Incoterms (International Commercial Terms) are international rules that define the terms of delivery for goods in international trade. They specify who is responsible for transportation, insurance, and customs clearance, as well as the point at which risks transfer from the seller to the buyer. The Incoterms rules were developed by the International Chamber of Commerce and are used worldwide to standardize contracts and reduce the risk of misunderstandings between parties.

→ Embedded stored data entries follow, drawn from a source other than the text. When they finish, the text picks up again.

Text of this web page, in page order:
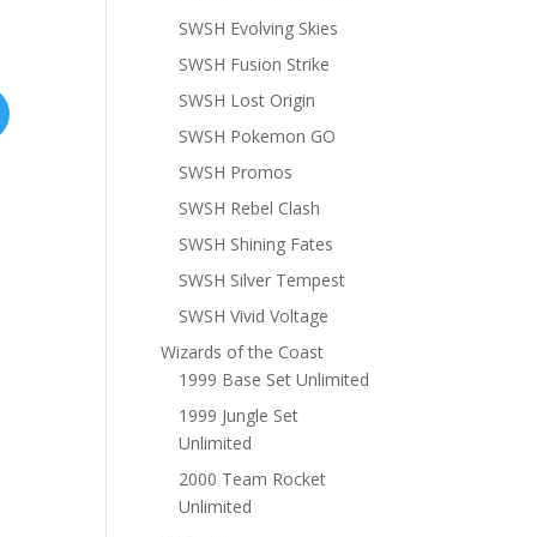
SWSH Evolving Skies
SWSH Fusion Strike
SWSH Lost Origin
SWSH Pokemon GO
SWSH Promos
SWSH Rebel Clash
SWSH Shining Fates
SWSH Silver Tempest
SWSH Vivid Voltage
Wizards of the Coast
1999 Base Set Unlimited
1999 Jungle Set
Unlimited
2000 Team Rocket
Unlimited
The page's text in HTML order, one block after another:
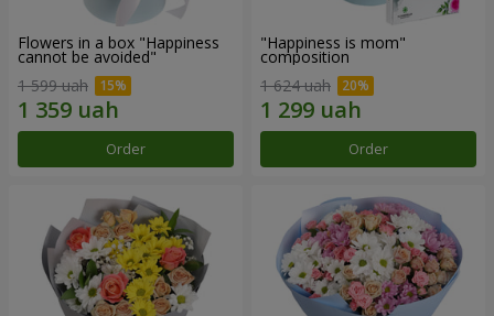
Flowers in a box "Happiness
cannot be avoided"
1 599 uah
Order
"Happiness is mom"
composition
1 624 uah
Order
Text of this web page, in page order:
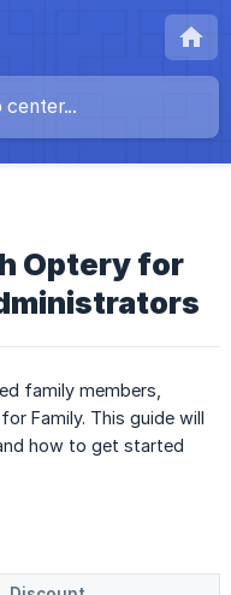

The latest edition is Incoterms 2020, which includes 11 rules categorized by mode of transport.

Incoterms

EXW

EXW (Ex Works) is the simplest term, under which the seller has minimal obligations. The seller merely makes the goods available at their premises or warehouse, with no obligation to load the goods or handle export formalities. All costs and risks, including transportation, customs clearance, and delivery, are borne by the buyer. This approach is advantageous for the seller but places a significant burden on the buyer, especially in international trade.

FCA

Under FCA (Free Carrier), the seller assumes greater responsibility. The seller delivers the goods to the carrier selected by the buyer at an agreed location—which may be the seller’s warehouse or another location. The seller is also responsible for export clearance. Risks transfer at the moment the goods are handed over to the carrier. This term is considered one of the most versatile and is frequently used for various modes of transport.

FAS

FAS (Free Alongside Ship) is used exclusively in maritime transport. The seller delivers the goods to the port of shipment and places them alongside the vessel. At this point, the risks transfer to the buyer, who then organizes loading, transportation, and further stages. This term is mainly used for bulk or oversized cargo.

FOB

Under FOB (Free On Board) terms, the seller is responsible for delivering the goods to the port and loading them onto the vessel. The risks transfer to the buyer once the goods pass the ship’s rail. This is one of the most commonly used terms in maritime trade, especially for commodities such as grain or metals.

CFR

In the case of CFR (Cost and Freight), the seller pays for transportation to the destination port, but the risks transfer to the buyer at the moment of shipment — after the goods are loaded onto the vessel. This means that although the seller covers transport costs, the buyer bears responsibility for the goods during transit.

CIF

CIF (Cost, Insurance and Freight) extends CFR terms by including mandatory cargo insurance provided by the seller. However, the insurance usually offers minimal coverage. As with CFR, the risks transfer after loading onto the vessel, but the buyer receives basic protection against potential losses during transportation.

CPT

Under CPT (Carriage Paid To), the seller pays for transportation to the agreed destination, but the risks transfer to the buyer as soon as the goods are handed over to the first carrier. This creates a key distinction between costs and risks: the seller pays for delivery but is not responsible for the goods in transit.

CIP

Similar to CPT, CIP (Carriage and Insurance Paid To) also includes insurance coverage provided by the seller. Unlike CIF, it requires a higher level of insurance coverage. This makes CIP safer for the buyer, especially in multimodal transportation.

DAP

Under DAP (Delivered at Place), the seller is responsible for organizing and covering the costs of delivering the goods to the specified destination. Risks transfer when the goods arrive and are ready for unloading. The buyer is responsible for import clearance and unloading.

DPU

DPU (Delivered at Place Unloaded) is the only term where the seller is responsible not only for delivery but also for unloading the goods at the destination. This means a higher level of responsibility for the seller and greater convenience for the buyer, who receives the goods already unloaded.

DDP

DDP (Delivered Duty Paid) represents the maximum obligation for the seller. In this case, the seller assumes all costs and risks, including transportation, insurance, customs clearance, and payment of duties and taxes. The buyer receives the goods ready for use without being involved in logistics processes.